Symptoms and Diagnosis

Interstitial lung diseases in which fibrosis is present have several common clinical features. These include dyspnea on exertion that gets progressively worse, nonproductive cough, abnormal breath sounds, abnormal chest radiographs, abnormal high-resolution CT (HRCT) scans, a restrictive pattern seen in pulmonary function testing (PFT) results, and decreased diffusing capacity.1 Chest x-ray results in IPF usually show bibasilar peripheral reticular opacities, which are asymmetrical and often associated with decreased lung volumes.5

HRCT scanning is a key diagnostic technology for diffuse interstitial lung disease due to its accuracy in distinguishing between airspace disease and interstitial lung disease and in detecting coexisting disease (such as carcinoma or emphysema). HRCT also helps diagnosticians avoid some typical problems of conventional radiography, which superimposes structures and is exposure dependent.4

IPF is distinguished from other fibrotic interstitial lung diseases using four primary criteria.
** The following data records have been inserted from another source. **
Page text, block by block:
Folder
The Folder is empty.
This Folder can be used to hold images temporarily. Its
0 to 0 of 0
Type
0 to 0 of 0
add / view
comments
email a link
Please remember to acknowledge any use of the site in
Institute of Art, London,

First, surgical biopsy reveals usual interstitial pneumonia, which shows a specific histological pattern of normal lung tissue alternating with areas of interstitial inflammation, fibrosis, and honeycombing. Second, other causes such as drug toxicity, environmental exposures, or collagen vascular diseases are excluded. Third, abnormal PFT results include reduction in vital capacity, impaired gas exchange (seen as an increased alveolar-arterial difference in PO2), and decreased diffusing capacity of the lung for carbon monoxide (DLCO). If chronic obstructive pulmonary disease is also present, however, lung-volume measurements may appear normal early in the course of disease. Fourth, bibasilar reticular abnormalities with minimal ground glass opacities are seen in HRCT images.
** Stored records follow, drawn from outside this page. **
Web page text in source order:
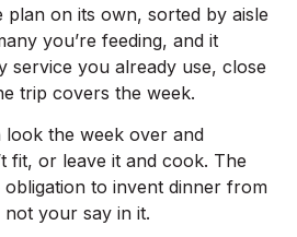
plan on its own, sorted by aisle
you’re feeding, and it
service you already use, close
trip covers the week.
look the week over and
fit, or leave it and cook. The
obligation to invent dinner from
your say in it.

If a surgical biopsy has not been performed, other diagnoses should be ruled out using either transbronchial lung biopsy or bronchoalveolar lavage. Other supportive criteria include an age of more than 50 years (since IPF incidence increases with age), symptoms lasting longer than 3 months, and bibasilar inspiratory crackles described as sounding like the two sides of hook-and-loop fastener tape being parted. As IPF progresses, the lungs become increasingly stiff and noncompliant. Tachypnea is common, and rapid, shallow breathing increases, bringing on increased work of breathing. Exercise testing is a sensitive means of monitoring the progression of the disease.5

Risk Factors and Disease Mechanisms

Even though the cause(s) of IPF are unknown, six potential risk factors have been identified through research.5 Four of these are cigarette smoking, use of antidepressants, chronic aspiration secondary to gastroesophageal reflux, and genetic predisposition. Exposure to metal dust and wood dust and exposure to solvents are part of the fifth category of environmental risk factors. Various infectious agents constitute the sixth group. The pathogens involved include Epstein-Barr virus, influenza, cytomegalovirus, hepatitis C virus, parainfluenza and parainfluenza 3 viruses, HIV-1, measles virus, herpesvirus 6, Mycoplasma, and Legionella.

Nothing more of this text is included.